Tymczasem windserfingowcowi Myszce brązowy medal uciekł sprzed nosa, dyskobolowi Małachowskiemu złoto uciekło w ostatnim rzucie, średniodystansowiec Kszczot przegrał walkę o finał o pięć setnych sekundy. Właściwie ksiądz kapelan i ksiądz biskup za zasługę mogą poczytać sobie tylko to, że nasi pływacy w komplecie wracają do domu, bo przecież w tej dyspozycji, w jakiej byli, mogli się zachłystnąć wodą i tfu, tfu – lepiej nie kończyć. Ale znów – nawet jeśli pływakom nasi kapelani pomogli, to ciężarowcom Zielińskim nie pomogli na pewno…

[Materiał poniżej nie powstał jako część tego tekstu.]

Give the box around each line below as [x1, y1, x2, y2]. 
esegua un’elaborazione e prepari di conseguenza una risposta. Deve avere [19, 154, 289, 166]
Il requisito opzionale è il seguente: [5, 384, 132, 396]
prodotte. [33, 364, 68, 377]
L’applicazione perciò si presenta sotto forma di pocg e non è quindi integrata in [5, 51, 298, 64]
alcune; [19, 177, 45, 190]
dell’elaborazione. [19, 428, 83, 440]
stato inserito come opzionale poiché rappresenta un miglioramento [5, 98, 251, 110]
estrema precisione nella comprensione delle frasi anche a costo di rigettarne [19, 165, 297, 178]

Co gorsza – praca „opiekunów duchowych” naszych sportowców jeszcze marniej wygląda na tzw. tle. I wcale nie mamy na myśli bezbożnych Chińczyków, czy genderowców z USA, którzy już nazbierali worek medali, ale taka Francja i Włochy w chwili tego pisania miały medali po 22… Czyż może być lepszy dowód, że ich kapelani jednak bardziej przykładają się do obowiązków?

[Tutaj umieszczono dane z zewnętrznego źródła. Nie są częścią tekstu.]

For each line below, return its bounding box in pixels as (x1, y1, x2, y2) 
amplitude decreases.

Tak, tak – już słyszymy, że inny potencjał, inne możliwości, że to kraje pod każdym względem większe, bogatsze… No, to weźmy maleńką Danię. Niedużo ich – kilka milionów. No i niech Państwo sobie wyobrażą, że ta Dania ma na dziś więcej medali niż my! Z tym, że my mamy dwa złote, a oni tylko jeden i to wywindowało nas wyżej w tzw. klasyfikacji medalowej, mimo, że Dania ma więcej od nas medali srebrnych i brązowych. I niech Państwo sobie wyobrażą jeszcze, że na Igrzyska do Rio nie pojechał z Duńczykami ani jeden kapelan!

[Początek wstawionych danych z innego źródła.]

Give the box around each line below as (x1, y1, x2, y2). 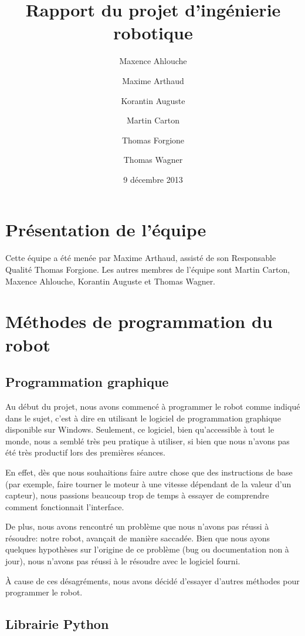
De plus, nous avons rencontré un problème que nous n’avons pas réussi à (5, 520, 269, 533)
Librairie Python (5, 615, 109, 633)
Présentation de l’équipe (5, 217, 206, 242)
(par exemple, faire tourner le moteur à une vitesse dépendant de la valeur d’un (5, 477, 292, 490)
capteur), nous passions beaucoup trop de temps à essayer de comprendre (5, 489, 269, 501)
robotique (113, 21, 193, 45)
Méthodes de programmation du (5, 309, 273, 333)
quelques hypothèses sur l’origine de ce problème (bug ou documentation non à (5, 543, 289, 555)

Za to kościoły szwedzki i norweski uznały, że jednak muszą być razem ze swoimi owieczkami. W związku z tym oba one – nie komitety olimpijskie, uchowaj Boże – wysłały swych pastorów do Rio. Na czas igrzysk wynajęli i zamienili na protestancki kościół restaurację Devassa przy słynnej plaży Copacobana. Kto chce może przyjść przed kąpielą w oceanie, kto chce może przyjść po… A mimo to Szwecja ma tylko jeden złoty medal mniej niż my. Norwegia zaś jest za nami znacznie w tyle, ale biorąc pod uwagę koszty, określenie „w tyle” jest względne. To my sobie myślimy, czy my rzeczywiście robimy dobry interes na tych kapelanach?